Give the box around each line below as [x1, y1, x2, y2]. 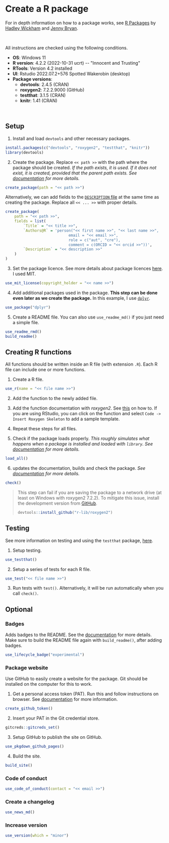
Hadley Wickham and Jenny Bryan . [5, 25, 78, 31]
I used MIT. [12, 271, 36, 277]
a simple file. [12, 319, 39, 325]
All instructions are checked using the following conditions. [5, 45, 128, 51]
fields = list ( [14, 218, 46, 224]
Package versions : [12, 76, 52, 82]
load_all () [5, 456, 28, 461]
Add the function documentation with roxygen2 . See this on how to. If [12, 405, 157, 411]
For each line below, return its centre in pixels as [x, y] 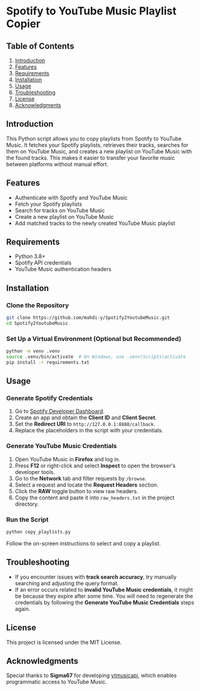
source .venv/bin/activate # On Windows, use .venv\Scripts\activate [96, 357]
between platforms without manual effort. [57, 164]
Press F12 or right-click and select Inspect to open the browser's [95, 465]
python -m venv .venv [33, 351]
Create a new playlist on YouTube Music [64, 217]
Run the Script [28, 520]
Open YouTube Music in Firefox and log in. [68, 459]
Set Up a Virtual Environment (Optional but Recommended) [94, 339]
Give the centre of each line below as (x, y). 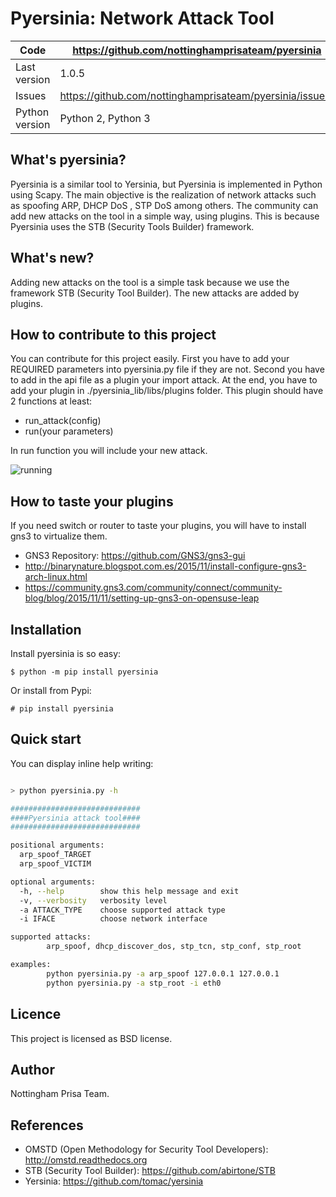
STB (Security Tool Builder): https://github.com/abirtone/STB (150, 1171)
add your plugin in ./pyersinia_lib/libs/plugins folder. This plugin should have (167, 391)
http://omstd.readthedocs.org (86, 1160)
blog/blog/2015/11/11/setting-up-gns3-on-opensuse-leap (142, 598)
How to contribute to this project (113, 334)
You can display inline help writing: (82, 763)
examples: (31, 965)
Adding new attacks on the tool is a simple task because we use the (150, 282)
+===+
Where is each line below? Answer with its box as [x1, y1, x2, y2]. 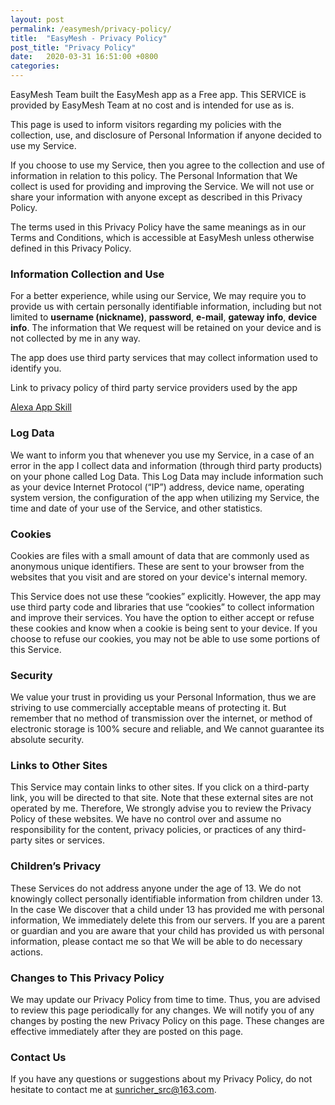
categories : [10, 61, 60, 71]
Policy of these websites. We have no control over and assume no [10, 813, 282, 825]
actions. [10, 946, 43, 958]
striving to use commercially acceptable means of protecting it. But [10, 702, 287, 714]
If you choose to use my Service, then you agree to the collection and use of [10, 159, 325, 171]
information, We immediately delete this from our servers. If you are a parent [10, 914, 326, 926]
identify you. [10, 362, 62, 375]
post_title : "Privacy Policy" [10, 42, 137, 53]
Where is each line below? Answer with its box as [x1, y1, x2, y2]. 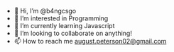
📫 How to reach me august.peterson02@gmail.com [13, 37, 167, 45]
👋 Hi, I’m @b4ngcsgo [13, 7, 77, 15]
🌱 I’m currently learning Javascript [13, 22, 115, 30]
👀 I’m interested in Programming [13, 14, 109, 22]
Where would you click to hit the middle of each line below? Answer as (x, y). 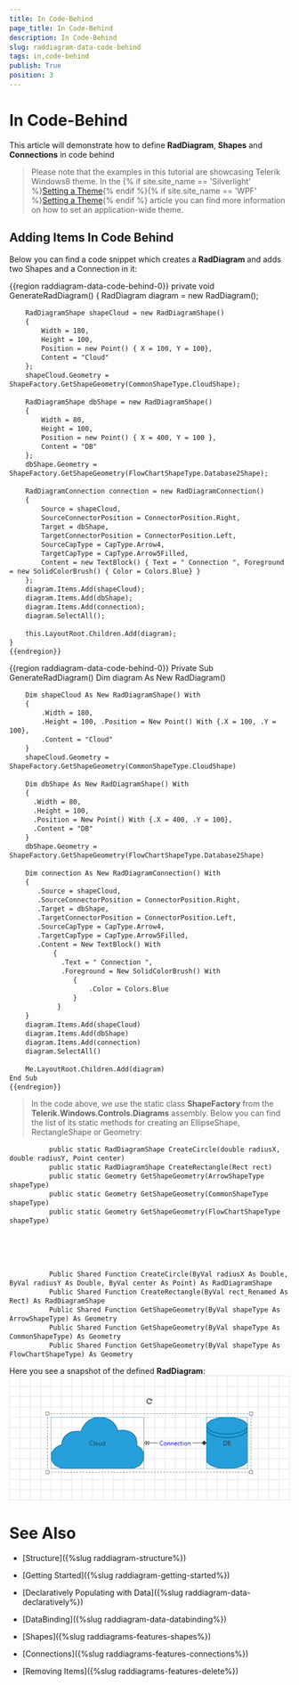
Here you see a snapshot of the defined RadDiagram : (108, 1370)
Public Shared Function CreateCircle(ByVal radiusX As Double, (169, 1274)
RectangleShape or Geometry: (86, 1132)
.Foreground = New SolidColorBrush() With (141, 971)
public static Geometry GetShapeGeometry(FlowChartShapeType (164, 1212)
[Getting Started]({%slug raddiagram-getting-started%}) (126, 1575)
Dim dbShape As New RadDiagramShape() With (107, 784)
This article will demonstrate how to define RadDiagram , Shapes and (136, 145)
+===+
**WHAT THIS TASK INVOLVES**
Reproduce the data above exactly, but only the lines from the one showing "Run the Script [28, 520]" through the one showing "examples: (31, 965)", with both ends kept and the pictures left out.

**YOUR RESPONSE**
Run the Script [28, 520]
Open YouTube Music in Firefox and log in. [68, 459]
Set Up a Virtual Environment (Optional but Recommended) [94, 339]
Give the centre of each line below as (x, y). 
STB (Security Tool Builder): https://github.com/abirtone/STB (150, 1171)
add your plugin in ./pyersinia_lib/libs/plugins folder. This plugin should have (167, 391)
http://omstd.readthedocs.org (86, 1160)
blog/blog/2015/11/11/setting-up-gns3-on-opensuse-leap (142, 598)
How to contribute to this project (113, 334)
You can display inline help writing: (82, 763)
examples: (31, 965)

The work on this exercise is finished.